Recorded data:

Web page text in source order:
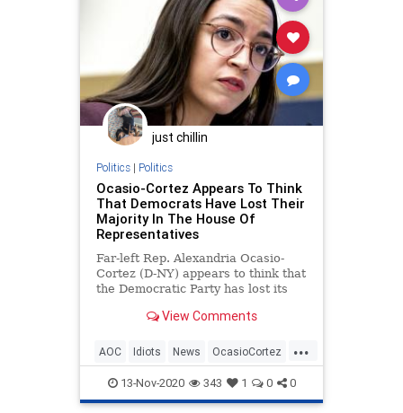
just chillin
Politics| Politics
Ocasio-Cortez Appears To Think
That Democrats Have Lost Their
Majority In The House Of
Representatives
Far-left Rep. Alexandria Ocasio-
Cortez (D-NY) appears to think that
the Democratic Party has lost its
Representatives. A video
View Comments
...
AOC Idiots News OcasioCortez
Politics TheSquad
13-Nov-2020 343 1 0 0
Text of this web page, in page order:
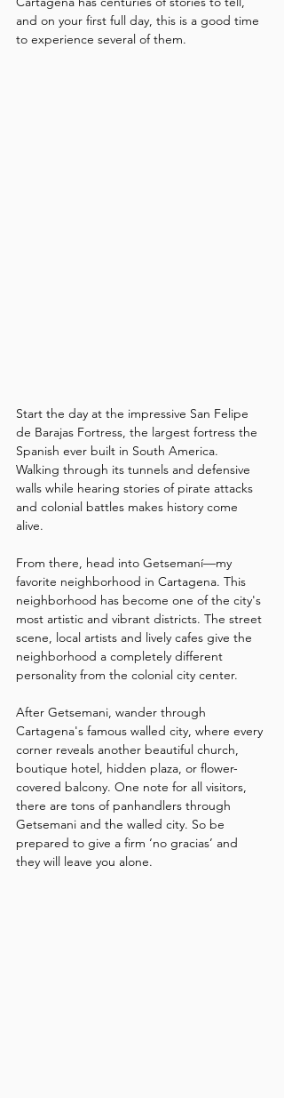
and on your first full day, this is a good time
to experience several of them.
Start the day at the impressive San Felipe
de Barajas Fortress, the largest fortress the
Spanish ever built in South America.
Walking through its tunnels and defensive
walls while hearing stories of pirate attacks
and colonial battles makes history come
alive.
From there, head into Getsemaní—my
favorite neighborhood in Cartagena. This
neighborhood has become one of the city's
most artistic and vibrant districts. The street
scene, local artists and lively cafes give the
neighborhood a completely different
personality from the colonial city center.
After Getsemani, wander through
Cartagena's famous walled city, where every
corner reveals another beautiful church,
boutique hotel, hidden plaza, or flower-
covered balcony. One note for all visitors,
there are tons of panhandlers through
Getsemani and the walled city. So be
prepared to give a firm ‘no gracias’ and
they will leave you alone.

◆ WHAT THE TASK REQUIRES
Begin at the first line of the entries and stop after the line holding "Spanish ever built in South America."; repeat those lines exactly, but not the pictures.

◆ REPLY TO THE TASK
Web page text in source order:
just chillin
Politics| Politics
Ocasio-Cortez Appears To Think
That Democrats Have Lost Their
Majority In The House Of
Representatives
Far-left Rep. Alexandria Ocasio-
Cortez (D-NY) appears to think that
the Democratic Party has lost its
Representatives. A video
View Comments
...
AOC Idiots News OcasioCortez
Politics TheSquad
13-Nov-2020 343 1 0 0
Text of this web page, in page order:
and on your first full day, this is a good time
to experience several of them.
Start the day at the impressive San Felipe
de Barajas Fortress, the largest fortress the
Spanish ever built in South America.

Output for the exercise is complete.